Each section is based on the Oxford English Dictionary’s word of the day from August, 2020.

I. Chicane, v.

A sheet of notebook paper. Wavy as Saharan dunes. Pastel purple ink in your handwriting. Steady, certain curves. Circles for dots. A play-by-play description of your biology class. Casualness I convinced myself meant more than it probably did.

II. Angeliferous, adj.

You. That band uniform Merklin made you wear. Your smile. The way two of your front teeth didn’t quite line up. Your eyes. Your blonde hair a lighthouse in a sea of band uniforms shuffling around the band room with pre-concert jitters. Your sax strap tucked under your collar. You. Just. All of you.

III. Sitz im Leben, n.

A selfie you took of the two of us in our usual seat on the bus. Spring sun through the window. My eyes squinting. A small heart drawn with eye liner under my right eye to match the ones under yours. My cheeks pink as you lean into me, rest your green hair on my shoulder. Each of us with an earbud in connected to my phone playing “Los Ageless” by St. Vincent.

IV. Coorie, v.

A picture of me asleep on my bed that you took after the first time my dad yelled at me in front of you— the first time you saw how small I could get. He stormed out, slammed the door to the garage, and I just stood in the middle of the kitchen, frozen. You lead me to my room and told me to rest. I fell asleep, exhausted in the summer heat. Tears stain the sheet below my face. The picture is mostly empty, mostly shadow around my head, which you filled with a silver sharpie, writing: “ur the best & I love u.” The first time you used that word in direct relation to me.

V. Schola Saxonum, n.

Your family’s dining room. Every seat at the table filled. A roasted turkey splaying like soaked notebook pages. A container of mashed potatoes swirled and steaming. A bowl of green beans. A plate of beets that would remain untouched. A basket of dinner rolls. A vegetarian roast your mom bought after you asked if I could spend the holiday with your family.
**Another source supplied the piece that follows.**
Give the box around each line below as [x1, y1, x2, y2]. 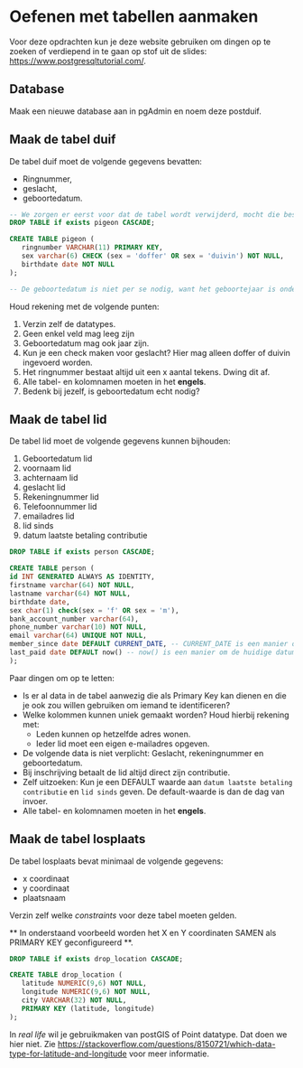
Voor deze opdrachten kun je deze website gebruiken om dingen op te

Half of my face obscured by the floof of your blue hair.

VI. Chicken-Pecked, adj.

A selfie I took of us in the back row of the movie theater when we saw Spider-Man: Far From Home. The light reflecting off your hair makes it look like you’re wearing half a Spider-Man mask— like if Peter Parker was also the Phantom of the Opera. You’re looking off frame, distracted by the kid a few rows ahead of us complaining to their adult that they wanted to see Toy Story 4. By the second trailer, the pair had left the theater and you loudly sighed with relief.

VII. Ambitus, n.

A screenshot I took of the Form our school made for ASB election ballots after they committed to being paperless. Admin called you down to get your picture taken to be displayed by your name on the ballot for 10th grade representative. You flung your green swoop over your right ear and held a peace sign under your left cheek. Your opponent, Dylan Forster, stood stoic in theirs, arms crossed over their soccer jersey. Their campaign posters used the word “no-nonsense” a lot, followed closely by “logical.” We were sad when you lost, but I was so proud of you for running and insisting on being yourself.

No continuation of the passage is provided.